Unfortunately, not only is asking "Have you no decency?" the best argument left – but we also know, all too well, the answer.

So, for this morning at least, God grant me music, the open road, and a son now driving.

The unhappiest times I experience preparing this column are when I feel compelled to note tragic incidents affecting our community.

This morning in I was forwarded an e-mail containing this note about Daniel Johnston, written by his former manager and archivist Jeff Tartakov:

"Daniel Johnston ... could really use your prayers and kind thoughts.
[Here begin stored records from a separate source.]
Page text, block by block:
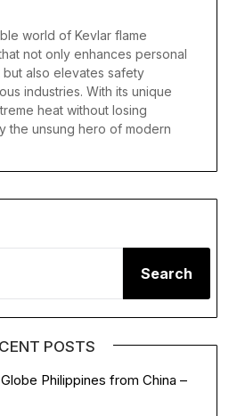
world of Kevlar flame
not only enhances personal
also elevates safety
industries. With its unique
heat without losing
the unsung hero of modern
Search
POSTS
Philippines from China –
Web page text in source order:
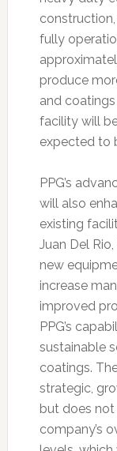
fully
produce
and
facility will
expected to
PPG’s
will also
existing
Juan Del
new
increase
improved
PPG’s
sustainable
coatings.
strategic,
but does not
company’s
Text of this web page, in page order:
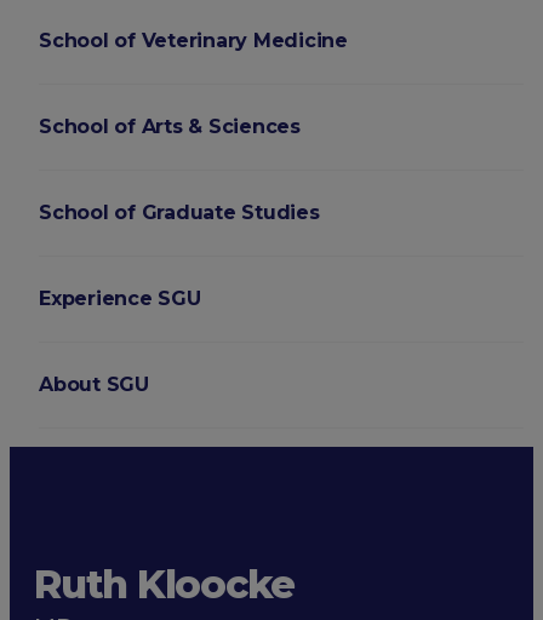
School of Veterinary Medicine
School of Arts & Sciences
School of Graduate Studies
Experience SGU
About SGU
Ruth Kloocke

The day before Thanksgiving his father was unable to awaken him and he had to be rushed to the hospital where he remains today in critical but stable condition. ... [A]ccording to the nurses the diagnosis is acute kidney failure most likely due to lithium poisoning. As of today he's been unconscious for a week."

Daniel has been a friend since he first came to Austin in the mid-Eighties, though the relationship has always been complex and often difficult. In this case, I truly am at a loss for words, though not affection.
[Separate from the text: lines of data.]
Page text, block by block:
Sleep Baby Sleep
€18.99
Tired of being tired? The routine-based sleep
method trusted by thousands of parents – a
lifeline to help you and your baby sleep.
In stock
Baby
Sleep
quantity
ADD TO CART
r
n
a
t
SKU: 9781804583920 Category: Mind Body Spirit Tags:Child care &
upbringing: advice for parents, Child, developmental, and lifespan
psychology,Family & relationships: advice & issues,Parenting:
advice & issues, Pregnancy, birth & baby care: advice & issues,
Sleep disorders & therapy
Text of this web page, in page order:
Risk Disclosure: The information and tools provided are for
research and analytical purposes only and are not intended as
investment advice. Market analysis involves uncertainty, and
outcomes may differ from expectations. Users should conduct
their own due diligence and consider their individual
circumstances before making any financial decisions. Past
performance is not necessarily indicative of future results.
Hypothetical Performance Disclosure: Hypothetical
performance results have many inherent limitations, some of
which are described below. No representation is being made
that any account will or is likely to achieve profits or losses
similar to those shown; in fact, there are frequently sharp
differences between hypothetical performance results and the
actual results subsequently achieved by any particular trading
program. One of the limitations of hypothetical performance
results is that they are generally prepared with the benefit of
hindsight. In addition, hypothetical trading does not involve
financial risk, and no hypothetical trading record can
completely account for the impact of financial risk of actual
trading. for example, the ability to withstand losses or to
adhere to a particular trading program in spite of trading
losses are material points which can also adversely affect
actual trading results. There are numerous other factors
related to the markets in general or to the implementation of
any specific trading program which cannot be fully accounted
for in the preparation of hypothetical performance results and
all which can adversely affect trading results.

Former Austin Mayor Bruce Todd is also in the hospital and in bad shape, having recently suffered a serious bike accident. During his tenure as mayor, this publication was, at its kindest, harsh toward his administration. I bring that up, hoping not to be labeled a hypocrite when I note that, despite our differences on policy issues, Todd has always been the best and most committed kind of citizen. He is absolutely devoted to his community and willing to stand in the face of any criticism to do what he feels is right. Not only did he serve as mayor, but he has been, is, and, we all hope, will continue to be involved with an impressive number of nonprofit organizations, as well as being a ready volunteer for civic groups. As long as I've even known of him, Bruce Todd has always been ready and willing to devote his time, wisdom, and energy in service of the community.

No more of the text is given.